6. Company acknowledges that ACTION1 will have no adequate remedy at law if it violates any of the provisions of this Agreement. Accordingly, ACTION1 shall have the right, in addition to any other rights and remedies it may have, at law, in equity or otherwise, to seek in any court of competent jurisdiction injunctive relief to restrain any breach or threatened breach hereof or otherwise to specifically enforce any of the provisions of this Agreement, and without the necessity of posting any bond or surety of any kind.
7. All materials and Confidential Information furnished to Company by ACTION1 shall remain the property of ACTION1 (or the third party from which ACTION1 obtained such materials or Confidential Information), and no license or other rights to any materials or Confidential Information of ACTION1 or any trademark, trade secret, patent, copyright, or other proprietary right owned or controlled by ACTION1 are acquired or obtained by Company (whether by estoppel, implication, or otherwise).
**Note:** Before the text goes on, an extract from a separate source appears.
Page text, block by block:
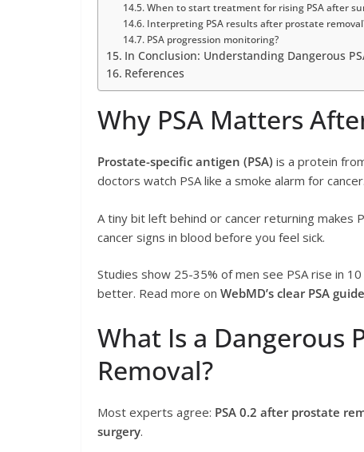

ALL CONFIDENTIAL INFORMATION IS PROVIDED “AS IS,” WITHOUT ANY EXPRESS OR IMPLIED WARRANTIES, INCLUDING BUT NOT LIMITED TO A WARRANTY THAT IT IS ACCURATE OR COMPLETE OR A WARRANTY AGAINST INFRINGEMENT. Upon ACTION1’s request or upon termination of this Agreement, (i) all materials in the possession or control of Company or its Personnel or affiliates that reflect or embody Confidential Information disclosed by ACTION1 shall be returned promptly to ACTION1, together with any copies thereof, and (ii) Company and its Personnel and affiliates shall not use any of the Confidential Information
8. Wherever possible, each provision of this Agreement shall be interpreted in such manner as to be effective and valid under applicable law, but if any provision of this Agreement shall be prohibited by or invalid under applicable law, such provision shall be deemed modified to the extent necessary to make it enforceable under applicable law. If any such provision is not enforceable as set forth in the preceding sentence, the unenforceability of such provision shall not affect the other provisions of this Agreement, but this Agreement shall be construed as if such unenforceable provision had never been contained herein.
9. This Agreement, including the performance and enforceability hereof, will be governed by and construed in accordance with the laws of the State of Delaware, without reference to the principles of conflicts of law.